Giovanni – The Venice Diplomatic Society is a student organisation affiliated with the Ca’ Foscari University of Venice. Established in 2015, it is a relatively new entity, though it has become well-established through partnerships with VIU – Venice International University and the Europe Direct of the Municipality of Venice. We have collaborators who help organise our activities, particularly our biggest event, the Venice University’s Model European Union – also known as “VeUMEU” – which is held annually during the Europe Week celebrated in May. While our main aim is to empower students, anyone can be part of our network as there are no membership restrictions.

Mila – The Venice Diplomatic Society, at its core, strives to enhance the university experience not only for International Relations students but many others as well. We achieve this by engaging in projects and events that put into practice the knowledge gained from an International Relations degree. It can be considered almost like a year-long internship.”

Giovanni explains further: the Venice Diplomatic Society aims to create a space where students and young people can freely learn about and debate topics in the international dimensions of politics, economics, and law. This includes international relations, diplomacy, international law and international economics. We have a strong multidisciplinary and interdisciplinary focus, encompassing international, European, and national perspectives. Our interests being so broad, we organise a wide spectrum of activities to reflect them and provide space for participation as there are yet not many opportunities in Venice for discussion on such topics. Specifically, we organise debates, publish articles on our blog, and run a programme called “VDS@School” as part of the “Percorsi per le Competenze Trasversali e per l’Orientamento” (PCTO), a governmental initiative targeting students in the last three years of high school at the national level. This programme allows them to gain basic, yet hands-on knowledge in public institutions, or private companies, helping them better understand their vocations and talents, and consequently guiding their future choices after school. We designed this programme specifically for school groups from Italy. As part of this, we visit high schools in Venice or the rest of the Veneto region to simulate the knowledge transfer of the decision-making process of the United Nations.

You mentioned Venice University’s Model European Union, which is generally held during Europe Week. This year’s edition just concluded. Could you explain in more detail how this works?

First of all, VeUMEU is a simulation of the EU legislative and decision-making process, specifically focusing on the two institutions responsible for debating and approving legislation: the European Parliament and the Council of the European Union.

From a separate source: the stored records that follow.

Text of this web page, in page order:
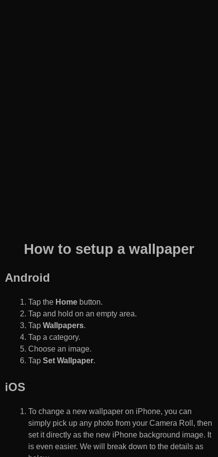
How to setup a wallpaper
Android
Tap the Home button.
Tap and hold on an empty area.
Tap Wallpapers.
Tap a category.
Choose an image.
Tap Set Wallpaper.
iOS
To change a new wallpaper on iPhone, you can
simply pick up any photo from your Camera Roll, then
set it directly as the new iPhone background image. It
is even easier. We will break down to the details as

These simulations are based on real-life legislative proposals from the European Commission. This year, we debated two topics at the forefront of the European political agenda: the regulation on asylum and migration management, in particular the new Pact on Migration and Asylum voted by the European Parliament on 10 April 2024 then formally adopted by the Council of the EU on 14 May 2024, and the directive on empowering consumers for the Green Transition approved by the Council 20 February 2024.

The event is organised by the Venice Diplomatic Society in cooperation with Venice International University (VIU), a consortium of universities based in San Servolo. Several universities are part of this consortium, including Ca’ Foscari University of Venice, and we reserve spots at our events for applicants from these institutions who can apply for simulation positions as members of the European Parliament or Ministers in the Council.

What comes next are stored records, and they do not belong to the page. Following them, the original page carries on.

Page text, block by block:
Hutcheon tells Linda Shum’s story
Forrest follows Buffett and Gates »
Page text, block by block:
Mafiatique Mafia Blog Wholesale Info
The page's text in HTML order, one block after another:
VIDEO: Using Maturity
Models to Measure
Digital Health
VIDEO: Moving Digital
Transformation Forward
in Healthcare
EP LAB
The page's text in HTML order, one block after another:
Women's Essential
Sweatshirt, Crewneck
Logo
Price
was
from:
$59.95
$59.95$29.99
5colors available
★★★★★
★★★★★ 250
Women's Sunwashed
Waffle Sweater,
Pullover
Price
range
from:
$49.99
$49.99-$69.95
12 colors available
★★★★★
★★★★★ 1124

The Venice Diplomatic Society and VIU organise this event together, supported by our partners: Ca’ Foscari University of Venice, Europe Direct Venice, the Global Campus of Human Rights, and Servizi Metropolitani di Venezia. Additionally, the European Parliamentary Research Service (EPRS) supports and oversees our simulation, sending representatives annually to monitor the event and give guest speeches on the regulations or directives being discussed.

Deepening the processes of European integration by starting with youth participation

What was your specific role?

Giovanni – I specifically served as the President of the European Parliament. In this role, I organised the event alongside the other organisers. My responsibilities included selecting participants for the European Parliament, assigning them to political factions, and coordinating logistics for the European Parliament sessions during the simulation. Additionally, I simulated the role of the President of the European Parliament, overseeing and guiding debates and discussions among the participants.

Regarding the modified version of the ordinary legislative procedure, I simulated the plenary sessions of the European Parliament according to its rules of procedure. This was my main substantive task during the simulation. I was also available to provide any clarifications the students might have needed and, along with the legal advisor, I checked the legal basis of the amendments proposed by participants to the two legislative proposals, ensuring they complied with EU and international law and were procedurally correct. This was my comprehensive task for this year’s event, which marked its 8th edition.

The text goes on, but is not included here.